When it comes to actual personality traits and preferences, the list is starting to get repetitive and frustratingly short. She was loud. She had a beautiful smile and a Pee-Wee Herman laugh. She loved stacking toys, nesting cups, and her shape sorter. She was becoming interested in Elmo and “Yo Gabba Gabba”. Her favorite songs were “Let Me Call You Sweetheart” and “The Wheels on the Bus”. She hated riding in the car. Her favorite word was “no” and she had about 15 different ways to say it, according to her mood. Her other two words were “Daddy” and “Uhh-ma” (Mama). She loved table food, especially Chick-Fil-A French fries, and never wanted baby food, even homemade. She didn’t enjoy being read to very much. She didn’t sleep very well.
That list right there is the product of me wracking my brain to think of everything I remember about her as an individual. I’m sure there are a few things I forgot, so the list is not comprehensive. There are 19 items on that list. That’s more than I thought there would be actually. Is that list so much smaller than anyone else’s at a particular time in their life? I’m not sure.
I still feel like I did not get to know her. She died at 15 months and, while she was blossoming into a toddler, there was still much of the baby about her. I am surprised sometimes when I look at pictures and see what a big girl she actually was. I keep thinking of her as a baby.
She only said three words. Thanks to the physical delays caused by her illness, she never crawled, let alone walked unassisted. She could not tell us about herself or show us her interests as well as other children her age.
She was a physical presence, a baby, a toddler, a daughter. Most of all, she was Lucy, but what does that mean? What did being Lucy Blythe Farmer mean?
This is the frustration of every parent who has lost a very young child probably. There is not only the human potential lost, but the fact that you don’t even know what that potential was.
I want to know what she thought about life. I want to know what she thought of our family. I want to know what her favorite foods were going to be, if she was going to learn to like reading, or be athletic, or musical, or into science and computers like her dad.
Most of all, I want to know that she loved me.
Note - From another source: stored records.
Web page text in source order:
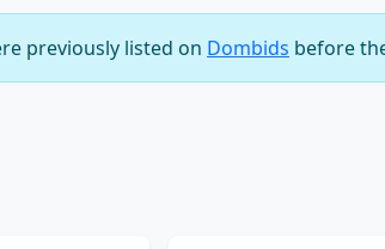
previously listed on Dombids before
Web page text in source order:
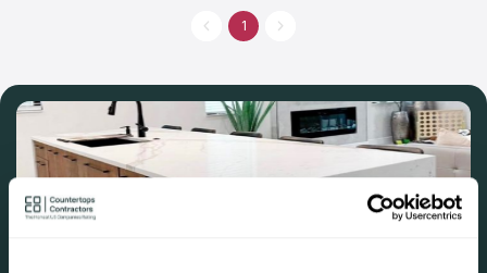
They've been on the market since the 2000, and their primary
focus is on custom-made countertops. They provide the
1

I never got to hear her say it. I want to know that she thought I was a good mom. I want Christmas programs and her running to me with a smile after school and art projects and all of the wonderful things we’ve gotten to experience with Max. All of the things other parents get to experience with all of their kids.
Maybe I did know her. Maybe those 19 traits were all there was to know at that time. Maybe I really do know the indefinable essence that was Lucy Blythe Farmer and the grief and lack of her physical presence make it harder to remember.
It is more that I long to still know her. I long for more. Since I can’t have more, I want to squeeze more out of the time she was here. I want to mine the past for more, since there isn’t a future with her.
Sometimes I am able to conjure up an image of how she would be now. Sometimes, I even think I catch fleeting glimpses of her or still feel her presence in the night. But it is the Lucy of the past with the same 19 traits or traits I have seen in children of the age she would be now superimposed on her image. It’s not really the Lucy she would have been now. It’s a shadow, a projection, the product of a mother’s desperate longing for what she should have, but can’t.
All of these apparitions are a poor substitute, but a comfort, especially when I feel like perhaps I am feeling her actual spirit with me. That does not happen nearly as often as it used to. I’m not sure why.
However, I’ve ended up at a different place than I thought I was going to with this post. I suppose I did know Lucy. She was only 15 months old. There was only so much to know. So much was still locked inside of her. There wasn’t more to know at the time, but there was going to be. We can only surmise what it would have been.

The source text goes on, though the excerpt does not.